Семь букв гребаной безысходности. Ухожу красиво. Вырезаю сердце на память.
Присаживаюсь на симпатичный сугроб, сжимаю снег в ладонях, пытаюсь остыть внутри.
Откуда столько боли?
Говорят, люди продолжают чувствовать ампутированные конечности спустя годы после операции. Кажется, это правда.
Я думала, расставание с Леонидом было хреновым, но я ошибалась.
Таких, как Лелик, вокруг полным-полно, вон один пошел, вон второй. Чего косишься на меня, придурок? Ну, решила дама отдохнуть на снегу. Это дико необычно и вызывает когнитивный диссонанс?
Откидываюсь назад, любуюсь зимним небом.
Таких больше нет. Единственный в своем роде. Ограниченный выпуск, немецкая сборка. Нет хрипловатого голоса, от которого кожа покрывается мурашками. Нет наглых глаз и дьявольской усмешки. Нет ничего, будто никогда и не было.
Вопреки моим ожиданиям мир не рухнул. Вселенная продолжала спокойно существовать, и ей было плевать на мои проблемы. Падал снег, лучи заходящего солнца пробивались из-под тончайшего кружева облаков, люди продолжали влачить унылое существование. Никому не было дела до моей боли, слез, разбитых мечт… или мечтаний.
Это заставило меня подняться, идти дальше, слегка взбодрило. Жизнь — дерьмо. Все живут дерьмово и не так, как хотят, просто многие не задумываются.
Знать бы мне тогда, в какую головоломку сложится судьба дальше, я бы зря не печалилась, я бы, пользуясь удобным моментом, пошла и благоразумно утопилась в ближайшей проруби.
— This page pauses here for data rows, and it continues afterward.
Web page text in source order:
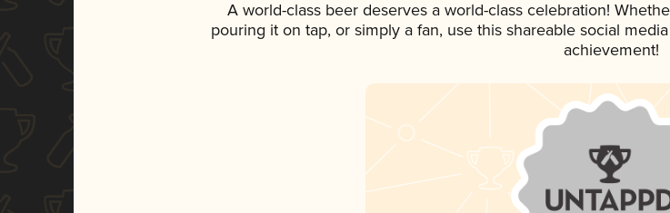
A world-class beer deserves a world-class celebration!
pouring it on tap, or simply a fan, use this shareable social
achievement!
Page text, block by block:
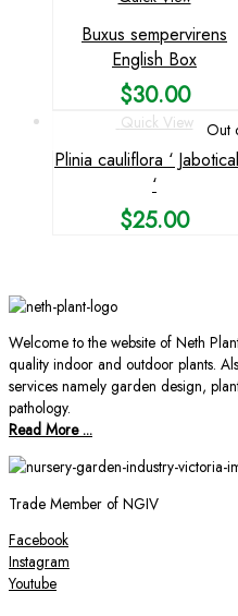
Buxus sempervirens
English Box
$30.00
Out
Quick View
Plinia cauliflora ‘
‘
$25.00
Welcome to the website of Neth
quality indoor and outdoor plants.
services namely garden design,
pathology.
Read More ...
Trade Member of NGIV
Facebook
Instagram
Youtube
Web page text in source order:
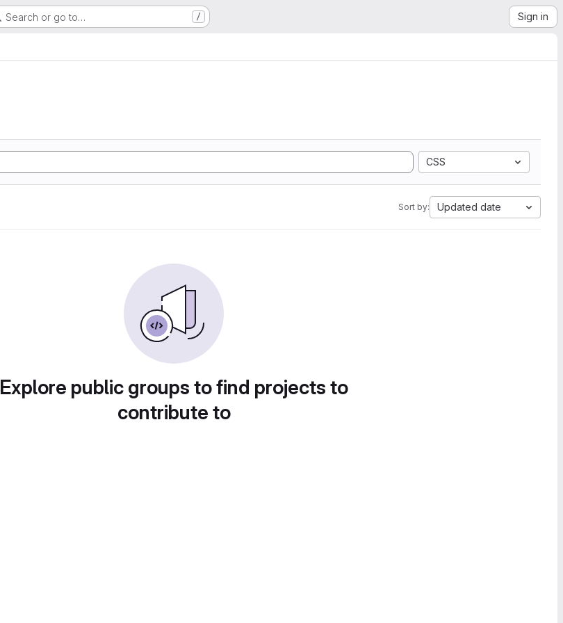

Наивная девочка. Хорошая девочка, которая пыталась стать плохой, играть по неизвестным ей правилам. Плохие девочки не плачут. Они расправляют плечи, шагают в будущее с гордо поднятой головой. Плевать, что на месте сердца зияет кровавая рана. Зато на лице цветет улыбка.
Скажи мне тогда кто-нибудь про то, что некоторым мечтам лучше оставаться мечтами, я бы яростно забросала его снежками.